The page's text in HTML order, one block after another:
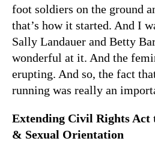
foot soldiers on the ground
that’s how it started. And I
Sally Landauer and Betty
wonderful at it. And the
erupting. And so, the fact
running was really an
Extending Civil Rights Act
& Sexual Orientation
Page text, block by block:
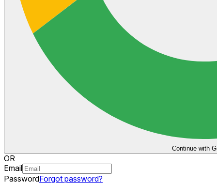
Continue with
OR
Email
PasswordForgot password?
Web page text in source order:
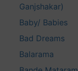
Ganjshakar)
Baby/ Babies
Bad Dreams
Balarama
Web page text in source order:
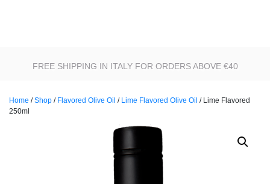
FREE SHIPPING IN ITALY FOR ORDERS ABOVE €40
Home /Shop / Flavored Olive Oil / Lime Flavored Olive Oil / Lime Flavored
250ml
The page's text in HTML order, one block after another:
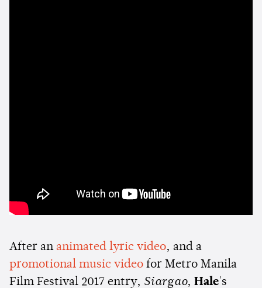
After an animated lyric video, and a
promotional music video for Metro Manila
Film Festival 2017 entry, Siargao, Hale's
::::::::::
== What to work on ==
Copy every entry exactly, leaving out the pictures.

== Solution below ==
The page's text in HTML order, one block after another:
foot soldiers on the ground
that’s how it started. And I
Sally Landauer and Betty
wonderful at it. And the
erupting. And so, the fact
running was really an
Extending Civil Rights Act
& Sexual Orientation
Page text, block by block:
Continue with
OR
Email
PasswordForgot password?
Web page text in source order:
Ganjshakar)
Baby/ Babies
Bad Dreams
Balarama
Web page text in source order:
FREE SHIPPING IN ITALY FOR ORDERS ABOVE €40
Home /Shop / Flavored Olive Oil / Lime Flavored Olive Oil / Lime Flavored
250ml
The page's text in HTML order, one block after another:
After an animated lyric video, and a
promotional music video for Metro Manila
Film Festival 2017 entry, Siargao, Hale's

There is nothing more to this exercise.